Der 53-Jährige war mit einer Schulklasse aus Bad Arolsen auf Abschlussfahrt. In die Gruppe war Gor H. zuerst hineingerast. Die Klassenlehrerin, 51 Jahre alt, starb noch am Tatort. Jörg P., elf Schülerinnen und Schüler sowie weitere Opfer wurden verletzt, viele lebensgefährlich.

Wegen Mordes und versuchten Mordes wird gegen Gor H. verhandelt. Der 29-Jährige war am 8. Juni in einem Kleinwagen unterwegs. Plötzlich zog er auf den Gehweg – mit Absicht, so die Ermittler. H. soll sich in einem akut psychotischen Zustand befunden haben.
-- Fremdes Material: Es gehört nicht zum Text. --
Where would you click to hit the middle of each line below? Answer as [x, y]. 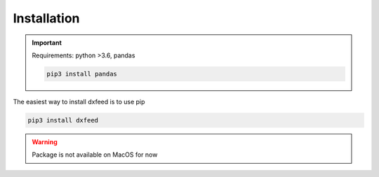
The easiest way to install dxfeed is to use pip [79, 101]
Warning [45, 142]
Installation [46, 18]
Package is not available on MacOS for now [95, 155]
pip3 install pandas [82, 74]
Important [47, 43]
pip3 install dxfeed [63, 120]
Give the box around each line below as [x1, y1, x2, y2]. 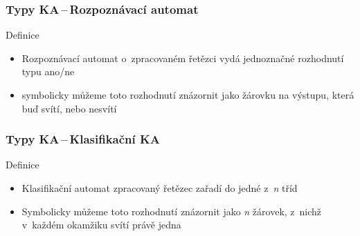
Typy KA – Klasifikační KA [6, 130, 160, 148]
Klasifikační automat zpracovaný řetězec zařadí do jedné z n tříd [21, 181, 298, 195]
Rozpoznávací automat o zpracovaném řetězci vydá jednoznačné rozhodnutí [21, 50, 344, 65]
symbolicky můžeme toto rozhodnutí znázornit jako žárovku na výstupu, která [21, 88, 354, 101]
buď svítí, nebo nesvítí [21, 101, 117, 115]
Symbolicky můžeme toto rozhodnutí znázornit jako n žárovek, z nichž [21, 204, 322, 218]
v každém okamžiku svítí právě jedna [21, 217, 181, 232]
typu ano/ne [21, 64, 75, 79]

Die Schüler hatten gerade eine Ampel überquert. Ihre Klassenlehrerin und P. besprachen das weitere Programm. An den Blick in Richtung Kirche kann sich Jörg P. noch erinnern – „da ist es passiert“. Wie aus dem Nichts. „Irgendwann wurde ich wach, lag auf der Straße, eine Schülerin sprach mit mir.“

Wochenlang wurde P. in einem Berliner Krankenhaus behandelt, es folgte eine Reha. „Ich musste alles neu lernen, ich konnte nicht mehr laufen“, sagt er vor Gericht. Zur Zeugnisausgabe sei er mit Rollator gegangen. Er habe sich zurückgekämpft, gehe seit November wieder arbeiten. „Es ist noch ein weiter Weg, es zu verarbeiten“, so P. mit brüchiger Stimme. Den betroffenen Jugendlichen gehe es ganz unterschiedlich. „Ich weiß, dass sechs oder sieben wirklich Probleme haben.“

Auf seiner Liste der Dinge, die ihm wichtig sind, stehe noch: „Ich will mit dem Mann sprechen.“ Und es solle Mahnmale geben, die an die Tat erinnern – „und dass wir uns dort einmal im Jahr treffen und Geburtstag feiern“.